Sobre su rocambolesca personalidad como líder del otrora poderoso cartel de Guadalajara, su innovadora visión criminal en la siembra de marihuana y su violencia salvaje se habían escrito cientos de páginas e informes, pero conocerlo frente a frente en un intenso intercambio de preguntas y respuestas sin condiciones era otra cosa.
Pese a que la DEA ofrecía por su cabeza una recompensa de cinco millones de dólares —que después ascendió a 20 millones— era una ocasión sin precedentes hablar con un super boss del narcotráfico: de sus inicios en el mundo criminal, su época de mayor poder; del homicidio del agente de la DEA Enrique Camarena, ocurrido en 1985; de Dios, el amor, la familia y la muerte.
El último de los cuatro encuentros ocurrió a principios de enero de 2018, cuando finalizaba el sexenio de Enrique Peña Nieto y el entonces candidato de izquierda a la presidencia, Andrés Manuel López Obrador, quien iba adelante en las preferencias electorales, planteó un programa de amnistía para personas dedicadas al narcotráfico.
Fue entonces cuando Rafael Caro Quintero, con mi cámara apuntándole al rostro, reconoció que tenía una situación grave de salud. Ya su médico me había dicho que tenía problemas con la próstata que podían derivar en cáncer y que no tenía fácil acceso a medicinas por su condición de tránsfuga. Así, enfermo, fue que inesperadamente anunció que estaba dispuesto a entregarse.
—¿Usted estaría de acuerdo en hacer un pacto con el Gobierno de México?— pregunté a Caro Quintero en el contexto de la propuesta de Andrés Manuel López Obrador.
—¿Qué clase de pacto?— dijo mirándome con interés.
—¿Usted ha pensado en entregarse?
—Mientras estén las cosas así como están no— dijo abriendo la posibilidad.
—¿En qué condiciones se entregaría usted?
—Que me respetaran mis derechos, no que me los estén pisoteando como lo están haciendo, a todos mis coacusados les dieron los beneficios. ¿A mí por qué no me los han dado?

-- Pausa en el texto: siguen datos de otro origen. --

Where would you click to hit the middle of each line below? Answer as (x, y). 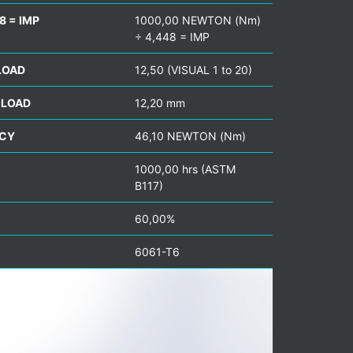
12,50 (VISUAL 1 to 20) (193, 70)
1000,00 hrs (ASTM (185, 169)
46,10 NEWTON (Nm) (190, 136)
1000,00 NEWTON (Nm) (198, 20)
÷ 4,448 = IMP (172, 37)

Fonseca ganó la extradición, ¿por qué a mí me la tienen parada?
—dijo Caro Quintero y aumentó el tono de voz molesto— ¡¿Las leyes no son parejas?! ¡Nomás porque soy Rafael Caro Quintero!

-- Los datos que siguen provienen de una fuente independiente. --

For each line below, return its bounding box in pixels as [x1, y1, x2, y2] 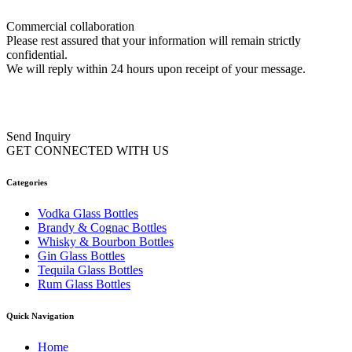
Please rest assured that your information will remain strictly [6, 33, 301, 47]
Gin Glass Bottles [38, 248, 125, 262]
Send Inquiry [6, 129, 71, 143]
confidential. [6, 47, 68, 61]
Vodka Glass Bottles [38, 206, 138, 220]
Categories [6, 177, 47, 187]
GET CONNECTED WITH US [6, 143, 169, 157]
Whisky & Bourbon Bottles [38, 234, 174, 248]

Su intención de entregarse quedó inédita hasta ahora. Meses después de aquella entrevista López Obrador se convirtió en el presidente de la política pública de “abrazos y no balazos” para combatir el narcotráfico.
De “Príncipe” a mendigo
Caro Quintero nacido en La Noria, Sinaloa un día de octubre de 1952, tuvo su época de oro en la década de los ochenta en la que era conocido como El Príncipe. Junto con sus socios Ernesto Fonseca Carrillo, Don Neto, y Miguel Angel Félix Gallardo, el Jefe de jefes, lideraba el cartel de Guadalajara y era amo y señor de la macabra fiesta de narcotráfico. Mientras inundaban las calles de Estados Unidos con cocaína, heroína y marihuana, en México Caro Quintero y su clan eran protegidos por autoridades de todos los niveles, incluyendo presidentes, secretarios de Estado, gobernadores, políticos, militares y policías.
Todo iba a lo grande hasta que en 1985 les bajaron el interruptor tras el secuestro, tortura y asesinato del agente de la DEA Enrique Camarena y del piloto mexicano Alfredo Zavala. Las autoridades que les daban protección se les voltearon dándoles cacería. El enojo y la presión del Gobierno de Estados Unidos fue tal que cambió para siempre la relación bilateral entre ambas naciones en materia de combate a las drogas.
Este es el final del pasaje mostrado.